私は手元のMacでVSCodeから実施しました。

nimble.py
from cohere_aws import Client

co = Client(region_name="ap-northeast-1")
co.connect_to_endpoint(endpoint_name="ここにエンドポイント名を入れる")

documents = [
    {"Title":"カブトムシ","Content":"カブトムシは昆虫です"},
    {"Title":"人間","Content":"人間は哺乳類です"},
    {"Title":"サンマ","Content":"サンマは魚です"},
    {"Title":"ロボット","Content":"ロボットは機械です"},
    {"Title":"小麦","Content":"小麦は植物です"},
]

response = co.rerank(
    documents=documents, 
    query='この中で食べられるものはどれ?', 
    rank_fields=['Title','Content'], 
    top_n=5 #ドキュメントの上位何件をピックアップするか指定
)

print(response)

実行前に以下ライブラリのインストールが必要です。distutils が無いと怒られますが、Claude先生に聞いたところPython 3.12では setuptools をインストールすれば良いようでした。

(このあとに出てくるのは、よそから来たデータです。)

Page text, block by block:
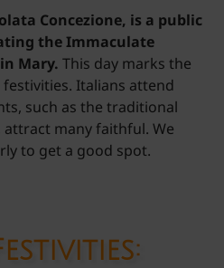
Concezione, is a public
the Immaculate
Mary. This day marks the
Italians attend
such as the traditional
attract many faithful. We
to get a good spot.
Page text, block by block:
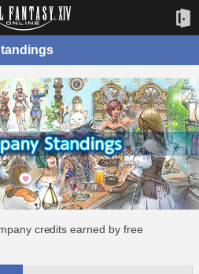
credits earned by free
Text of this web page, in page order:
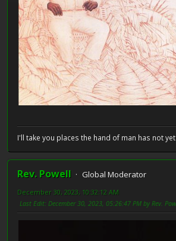
I'll take you places the hand of man has not
Rev. Powell
Global Moderator
December 30, 2023, 10:32:12 AM
Last Edit: December 30, 2023, 05:26:47 PM by Rev.
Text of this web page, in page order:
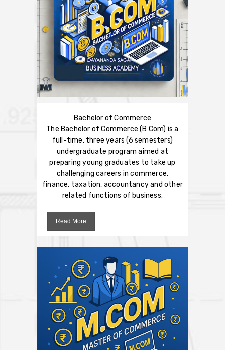
Bachelor of Commerce
The Bachelor of Commerce (B Com) is a
full-time, three years (6 semesters)
undergraduate program aimed at
preparing young graduates to take up
challenging careers in commerce,
finance, taxation, accountancy and other
related functions of business.
Read More
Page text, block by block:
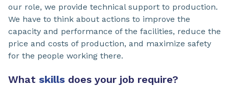
our role, we provide technical support to production.
We have to think about actions to improve the
capacity and performance of the facilities, reduce the
price and costs of production, and maximize safety
for the people working there.
What skills does your job require?
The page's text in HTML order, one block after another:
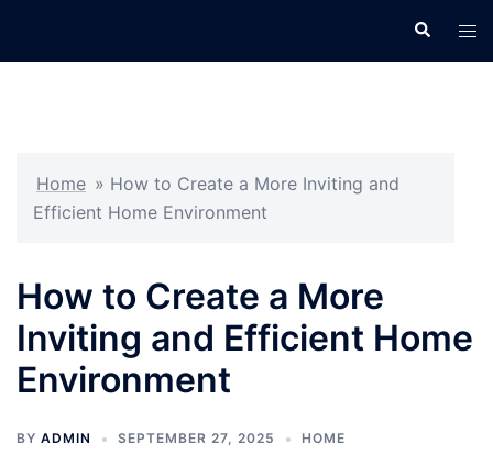
Search
Home » How to Create a More Inviting and
Efficient Home Environment
How to Create a More
Inviting and Efficient Home
Environment
BY ADMIN SEPTEMBER 27, 2025 HOME
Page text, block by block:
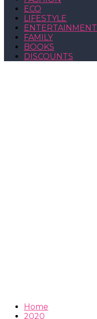
ECO
LIFESTYLE
ENTERTAINMENT
FAMILY
BOOKS
DISCOUNTS
Home
2020
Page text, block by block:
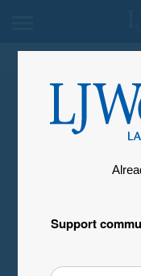
Support
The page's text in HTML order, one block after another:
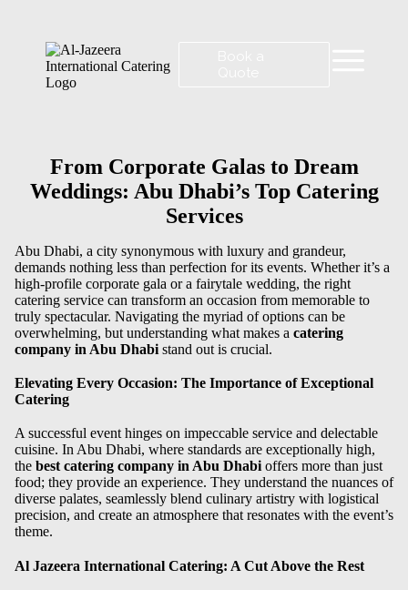
From Corporate Galas to Dream
Weddings: Abu Dhabi’s Top Catering
Services
Abu Dhabi, a city synonymous with luxury and grandeur,
demands nothing less than perfection for its events. Whether it’s a
high-profile corporate gala or a fairytale wedding, the right
catering service can transform an occasion from memorable to
truly spectacular. Navigating the myriad of options can be
overwhelming, but understanding what makes a catering
company in Abu Dhabi stand out is crucial.
Elevating Every Occasion: The Importance of Exceptional
Catering
A successful event hinges on impeccable service and delectable
cuisine. In Abu Dhabi, where standards are exceptionally high,
the best catering company in Abu Dhabi offers more than just
food; they provide an experience. They understand the nuances of
diverse palates, seamlessly blend culinary artistry with logistical
precision, and create an atmosphere that resonates with the event’s
theme.
Al Jazeera International Catering: A Cut Above the Rest
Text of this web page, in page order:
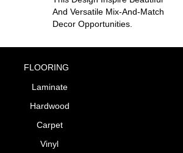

pip install cohere_aws setuptools

実行すると、クエリーに従ってドキュメントをいい感じに並び替えてくれました!5つの文書が、食べられそうな順にちゃんとリランクされていますね。

[
    RerankResult<document: {'Title': '小麦', 'Content': '小麦は植物です'}, index: 4, relevance_score: 0.00075835997>, 
    RerankResult<document: {'Title': 'サンマ', 'Content': 'サンマは魚です'}, index: 2, relevance_score: 0.00031999825>, 
    RerankResult<document: {'Title': 'カブトムシ', 'Content': 'カブトムシは昆虫です'}, index: 0, relevance_score: 0.00024346047>, 
    RerankResult<document: {'Title': '人間', 'Content': '人間は哺乳類です'}, index: 1, relevance_score: 6.352189e-05>, 
    RerankResult<document: {'Title': 'ロボット', 'Content': 'ロボットは機械です'}, index: 3, relevance_score: 3.9751925e-05>
]

※SageMakerのエンドポイントはランニングコストが高くつきがちなので、検証後すぐに削除することを忘れないでください。